Mike Gold: Violence and Comic Books
Sure, this is a question some will ask in the wake of a tragedy like last Friday’s massacre in Newtown Connecticut – and a question soon-to-be-ex Senator Joe Lieberman asks every day. But let me put aside my deep-seated prejudice against book-burners for the moment and tell you who else is asking this question right now.
DC Comics is asking this question. Actually, it’s asking the question “Are DC Comics too violent?” And that’s a valid question, as long as those asking it are aware that they’ve been continuing a trend of some decades and that there is no real evidence that there’s a causal link. But that DC name, now synonymous with Warner Bros, is right there on the cover… as well as on all those movies, profitable and otherwise. But movies are a horse of another color: for one thing, children actually go to movies.
Way back in the fall of 1976, DC Comics published Action Comics #466, pictured above. I ran it slightly larger than our usual graphics so you can see what I’m talking about. This was a somewhat controversial cover: several big-name creators found it abhorrent. They felt we shouldn’t beat up babies on the covers of DC Comics. (No, causing harm was what those old Johnson-Smith ads inside were for.) The story was reprinted in a trade paperback back in 2000.

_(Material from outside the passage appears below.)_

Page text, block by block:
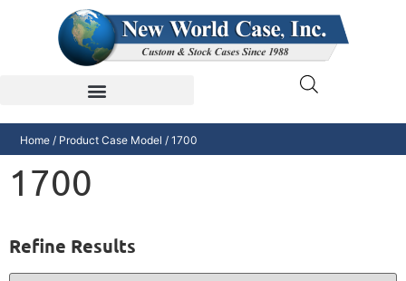
Home / Product Case Model / 1700
1700
Refine Results

But at that time I was DC’s entire marketing and publicity department, so publisher Jenette Kahn brought me in, showed me the cover, and asked what I thought. “Well, to be honest,” I said paraphrasing like hell, “I hadn’t noticed it as untoward when I first saw the cover several months prior to publishing. Now that you mention it, I see the point. It doesn’t offend me, but little does. Professionally, unless one of the nut-groups is having a slow day I doubt it’ll be a problem.” It wasn’t.
Jenette said it didn’t bother her either, but we had a nice conversation about limits. That’s a good thing to do from time to time, particularly if you’re in the media racket and you are dependent upon the pleasure of mom’n’pop store-owners.
But you can’t please everybody.
Given some of DC’s recent comics – and by “recent” I mean “at least since the time they broke Batman’s back” – one wonders how they will evaluate the standards. Note that the Comics Code Authority, the guardian of comic book morality and the exorciser of four-color excess, approved the above cover. Today such decisions are made where they should be, in-house.
If, by way of example, it is deemed the current Batman mega-arc “Death Of The Family” crosses that revalued line, would DC alter it for the trade paperbacks and omnibus editions? Or forgo these editions entirely? If not, well, so much for the new standards.
Which is OK by me, but it’s not my call. It’s been a while since I’ve been on their payroll and, knowing me as well as I do, were I still in editorial I’d be pushing those new limits right up to that “you’re meeting with Human Resources tomorrow morning” point. Hey, I’m a brat.
I’m not expressing concern or outrage, nor am I screaming censorship. It’s good for such concerns to evaluate and reevaluate their standards from time to time and, besides, as the great A. J. Liebling said, “Freedom of the press is guaranteed only to those who own one.”